In STE, massive arrays of mirrors in the desert focus solar heat onto liquid-filled tubes. The liquid turns to steam, which spins a turbine to create electricity for distant metropolises.

They also aren't nearly as ugly as you might think. Although rooftop water tanks are used in some parts of the world, most homeowners tend to opt for systems where the tank stays downstairs. Metal and glass panels measuring 4 x 10 feet on the roof collect the heat. Rheem, Apricus and a variety of companies make the components that installers like Sun Light or Poco Solar subsequently install.

"We can usually provide 60 to 80 percent of a home's hot water with one or two 4-by-10-(foot) panels and a storage tank," Gerber said. A typical solar thermal system with a 120-gallon tank costs around $7,000 to $10,000, before a $2,000 federal rebate. The breakeven point for homeowners comes in 10 years or less.

Same old solar?
If solar thermal water heaters do make a comeback, it will be an example of history repeating itself. From around 1900 through the 1920s, solar thermal heaters were popular in places like Florida, Los Angeles and Berkeley.
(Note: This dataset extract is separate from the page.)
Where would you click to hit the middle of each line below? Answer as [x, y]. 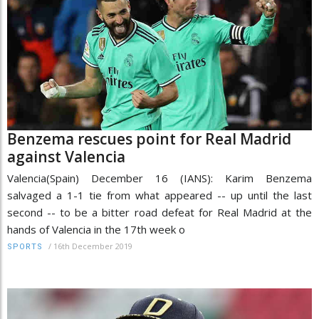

Utility companies, however, persuaded consumers to switch to gas, even offering to swap out their solar heaters with free gas ones, according to Chris Beekhuis, chief technology officer at Fat Spaniel, a Mondial partner that provides monitors for the performance of solar electrical and thermal systems in homes and businesses. Solar largely disappeared over the next two decades, Beekhuis said.

Conspiracy theorists may point to history as another example of oil companies' underhandedness. Natural gas, however, was fairly cheap back then.

"No one was motivated to offset the price of gas," Beekhuis said. "Now it is an environmental issue and a cost issue."

In the vast majority of cases, property owners never completely divorce themselves from gas pipes. Solar heaters can't collect heat at night, after all. Winch, though, said the economic case can be made in more instances than one would think. Nunavut, in far Northern Canada, only gets 75 percent of the heat from the sun that Toronto gets. Yet gas there costs eight times as much, so solar thermal makes sense.

In sunnier areas, solar thermal can insulate large property owners from fluctuating gas bills. Under its contracts, Mondial agrees to sell its heat for a fixed rate for a 10-year period, and that rate is below the current cost of gas, Winch said.

China has already embraced the solar thermal concept. Approximately 80 percent of the capacity for solar thermal was installed in China in 2005, according to David Edwards, an analyst with investment bank ThinkEquity Partners. Overall, 60 percent of the world's solar thermal hot water capacity is in that country.

And in Israel, apartment buildings or condos with eight or fewer units must have solar thermal heaters. In cities like Jerusalem, you see a lot of the older rooftop tank systems.

Michael Eckhart, president of the American Council on Renewable Energy, added that the momentum in China could stunt any opportunities for U.S. companies to get into the market. Last year, China produced $3 billion worth of solar thermal products.

"When we were there (recently) manufacturers were asking whether they should export," he said. "The solar water industry is coming this way fast."